Infective endocarditis (IE) is a diagnostic challenge due to its variable presentation and nonspecific clinical findings. The use of transthoracic echocardiography (TTE) has greatly improved the ability to diagnose IE early, and therefore reduce high mortality and morbidity rates. However, reliance on TTE to exclude IE may lead to overuse of this technology in patients with a low pretest probability of IE.
Prospective observational study of all patients referred for TTE to diagnose IE. Clinical factors were used to determine likelihood of IE based on the Von Reyn criteria, and the resulting diagnostic probabilities were correlated with abnormal TTE findings as well as duration of antibiotic therapy.
One hundred eleven TTEs performed on 98 patients were included in the analysis. Over 70% of TTEs were obtained in patients in whom the diagnosis of IE was rejected by Von Reyn criteria. Therapeutic management (prolonged antibiotic administration) was associated significantly with Von Reyn categorization, and not significantly affected by TTE results.
Most TTEs are obtained in patients with a low pretest probability of IE and do not contribute to therapeutic decision making. We propose a diagnostic algorithm to direct the use of TTE to patients with intermediate or high pretest probability of IE.
INFECTIVE ENDOCARDITIS (IE) is a disease with high mortality, which requires early diagnosis to give appropriate treatment. Early identification of patients at risk for IE continues to present a challenge because clinical findings can vary widely.1 To aid diagnosis, formal criteria were published by Pelletier and Petersdorf2 in 1977. In 1981, Von Reyn et al3 modified these criteria and proposed strict case definitions, generating 4 categories: definite (based on pathological findings), probable, possible, and rejected (see Appendix 1 of Von Reyn et al3). During the 1980s, transthoracic echocardiography (TTE) became widely used in the evaluation of valvular abnormalities, and the technology has since gained sensitivity for identifying vegetations and valvular regurgitation. In 1994, Durack et al4 proposed the addition of TTE findings to the diagnostic criteria of endocarditis (referred to as the Duke criteria) (see Appendixes 2 and 3 of Durack et al4). In the ensuing years, several groups have confirmed the increased sensitivity of the Duke criteria as compared with the older Von Reyn criteria. Most of these later studies have been retrospective, and have used pathological specimens or autopsy results to define the positive cases.5- 15
Two prospective studies have compared the Duke and Von Reyn criteria.16,17 These studies have examined selected patient populations with a high pretest probability of IE: all patients had both TTE and transesophageal echocardiography (TEE) performed. Shapiro et al17 noted that a "number of patients" who were clinically classified as not having IE and had normal TTE findings were treated with a prolonged course of antibiotics for "possible IE," indicating that a negative TTE, even in patients with a low pretest probability of IE clinically, may not provide clinicians with the reassurance to shorten the course of empiric antibiotic treatment.

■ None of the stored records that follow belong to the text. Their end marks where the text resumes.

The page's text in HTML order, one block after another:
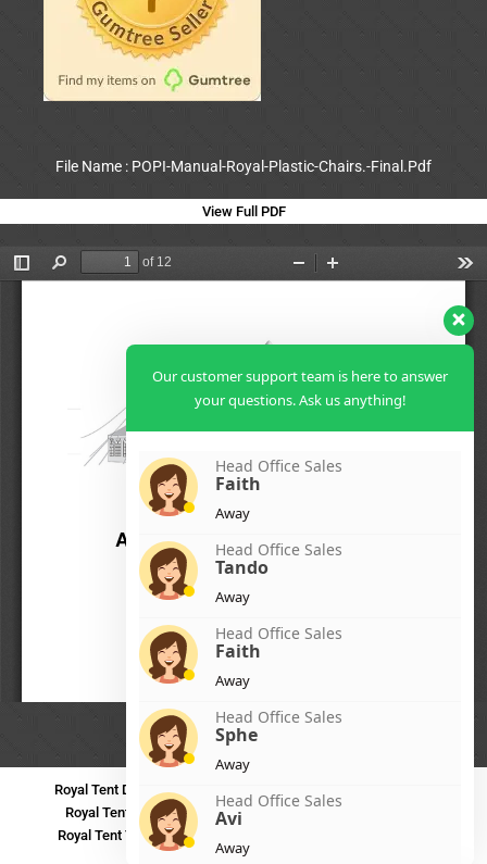
File Name : POPI-Manual-Royal-Plastic-Chairs.-Final.Pdf
View Full PDF
Royal Tent DurbanRoyal Tent Benoni
Royal Tent Polokwane
Royal Tent PMB Royal Tent Mthatha
Royal Tent Tzaneen Royal Tent Kokstad
Royal Tent Nelspruit
Our customer support team is here to answer
your questions. Ask us anything!
Head Office Sales
Faith
Away
Head Office Sales
Tando
Away
Head Office Sales
Faith
Away
Head Office Sales
Sphe
Away
Head Office Sales
Avi
Away

Generally, diagnostic tests are most useful in the evaluation and management of patients with intermediate or high pretest likelihood of a given disease, and are less useful in patients with a low pretest probability. Transthoracic echocardiography, in the diagnosis of IE, is no exception.18- 20 We suspected that many TTEs in our hospital are obtained to "rule out" IE in patients with low pretest probability of IE. We conducted a prospective observational study of all patients referred for TTE to rule out IE in a large, urban, tertiary referral hospital (1) to determine the pretest likelihood of IE and (2) to test the impact of TTE results on clinical management and outcome.

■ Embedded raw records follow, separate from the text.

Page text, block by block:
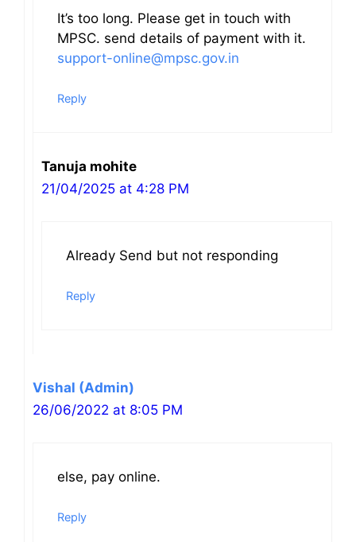
It’s too long. Please get in touch with
MPSC. send details of payment with it.
support-online@mpsc.gov.in
Reply
Tanuja mohite
21/04/2025 at 4:28 PM
Already Send but not responding
Reply
Vishal (Admin)
26/06/2022 at 8:05 PM
else, pay online.
Reply
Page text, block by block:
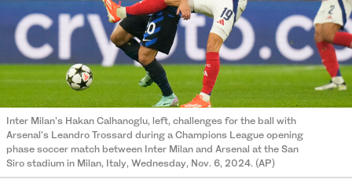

An "episode" is defined as a TTE performed to evaluate IE. All requests for TTEs indicating a suspicion of IE (stated explicitly, "rule out vegetations," or history of intravenous drug use [IVDU] with fever) were reviewed between December 1, 1998, and March 15, 1999. Patient charts were reviewed by one of the authors (J.C.K.) to abstract clinical findings associated with IE. Historical risk factors included IVDU, presence of an indwelling vascular catheter, predisposing invasive procedure, human immunodeficiency virus status, prior history of endocarditis or valve disease, and immunocompromise (other than acquired immunodeficiency syndrome); clinical findings included fever, cardiac murmur, petechiae, splinter hemorrhage, Roth spots, Janeway lesions, Osler nodes, and suspected site of infection other than IE. Clinical findings were included only if they were documented in the chart before or on the date the TTE was ordered. Patients with prosthetic valves were excluded from this study.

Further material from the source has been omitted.